• [Exercise requirements] Could you write out the line containing "An example of using Malt" and all the lines below it in the data, exactly, through the final one and nothing else?

• [Information provided]
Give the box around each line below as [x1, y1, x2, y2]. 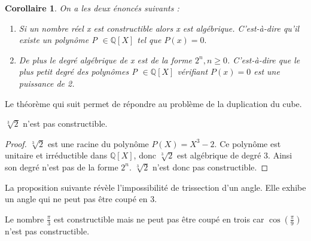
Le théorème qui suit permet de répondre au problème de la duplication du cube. [5, 97, 302, 109]
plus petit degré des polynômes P [19, 65, 138, 78]
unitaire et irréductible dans [5, 149, 108, 161]
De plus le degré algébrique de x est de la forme [19, 53, 193, 66]
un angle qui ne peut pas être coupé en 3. [5, 193, 157, 205]
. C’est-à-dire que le [227, 53, 300, 66]
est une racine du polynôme [47, 137, 149, 150]
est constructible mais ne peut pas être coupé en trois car [54, 212, 264, 225]
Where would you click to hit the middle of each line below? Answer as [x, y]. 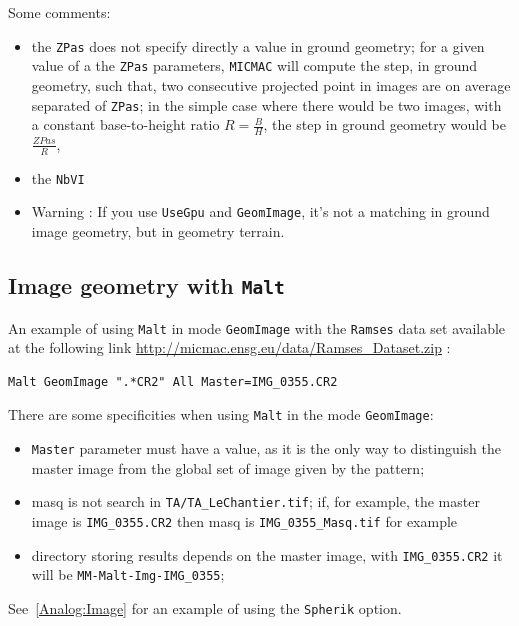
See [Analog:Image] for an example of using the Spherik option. [205, 607]
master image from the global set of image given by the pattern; [228, 467]
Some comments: [59, 12]
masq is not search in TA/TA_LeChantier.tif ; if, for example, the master [255, 501]
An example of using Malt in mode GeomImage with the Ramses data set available [257, 327]
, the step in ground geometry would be [384, 124]
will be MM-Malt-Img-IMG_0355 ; [128, 574]
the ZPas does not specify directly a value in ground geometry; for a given [258, 45]

• [Response]
An example of using Malt in mode GeomImage with the Ramses data set available [257, 327]
, the step in ground geometry would be [384, 124]
will be MM-Malt-Img-IMG_0355 ; [128, 574]
the ZPas does not specify directly a value in ground geometry; for a given [258, 45]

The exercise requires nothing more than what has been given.